Gallego Benot menciona varios ejemplos de lo que define como “una dinámica franquista de no olvidar la historia de España, sino reconvertirla con un propósito”. Un ejemplo: hace décadas que Triana sufrió un cambio drástico que conllevó la expulsión de los gitanos a otros barrios. “Lo que se ha hecho es darle una especie de lavado de imagen, con símbolos tan poderosos como la cultura flamenca”, apunta el poeta. Otro ejemplo: la fiesta, “un momento en el que se disuelven ciertas condiciones sociales, pero cuando acaba la fiesta queda claro dónde está cada uno”. Gallego Benot menciona el ejemplo de María Jiménez, una artista de clase obrera nacida en la calle Betis, todo un símbolo de Triana, y que trabajó limpiando casas “porque no tenía un duro”, apunta. “Hay imágenes de ella cantando en fiestas, y se ve perfectamente esa disolución y a la vez ese rechazo. Sevilla fagocita el símbolo y también tiene una gran capacidad para crear imágenes muy poderosas, de la Macarena en la calle al entierro de María Jiménez. Esa capacidad de crear escenas es algo muy teatral, y sirve para erosionar esa distancia social”.

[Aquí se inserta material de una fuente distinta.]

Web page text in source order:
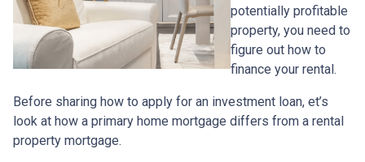
potentially profitable
property, you need to
figure out how to
finance your rental.
Before sharing how to apply for an investment loan, et’s
look at how a primary home mortgage differs from a rental
property mortgage.

La ciudad sin imágenes no es un libro de poesía ni un tratado de urbanismo, sino una creación fronteriza que reflexiona sobre la capacidad de las ciudades para construir símbolos y devorarlos, para segregar y celebrar, para ordenar la sociedad sin lograrlo del todo. Otra rareza: sus páginas están recorridas por la presencia, neurológica y poética, de la prosopagnosia. Quienes padecen esta condición –como el narrador en primera persona del libro– son incapaces de recordar rostros o imágenes concretas. Aplicada al escenario de la ciudad, esta peculiaridad neurológica resulta irresistible como símbolo: sin memoria visual, las calles se convierten en laberintos que solo se pueden surfear encaramado a Google Maps, y la ciudad huye de sí misma, de los elementos que la hacen comprensible y que fijan su imagen en el tiempo. El libro aborda esta cuestión a través de anécdotas como la ola de suicidios que marcó el Monumento londinense en el siglo XIX, la vida de una calle de Madrid o la invención idealizada del campo como forma de escapar de la ciudad. “No me asusta la hipertrofia del pensamiento”, reconoce. “Me gusta mucho pensar la ciudad, idealizarla y hacer la maqueta hasta que la maqueta explote. No le veo problema a la utopía. Pero creo que, en esas ciudades, hay que diseñar hasta la vajilla”.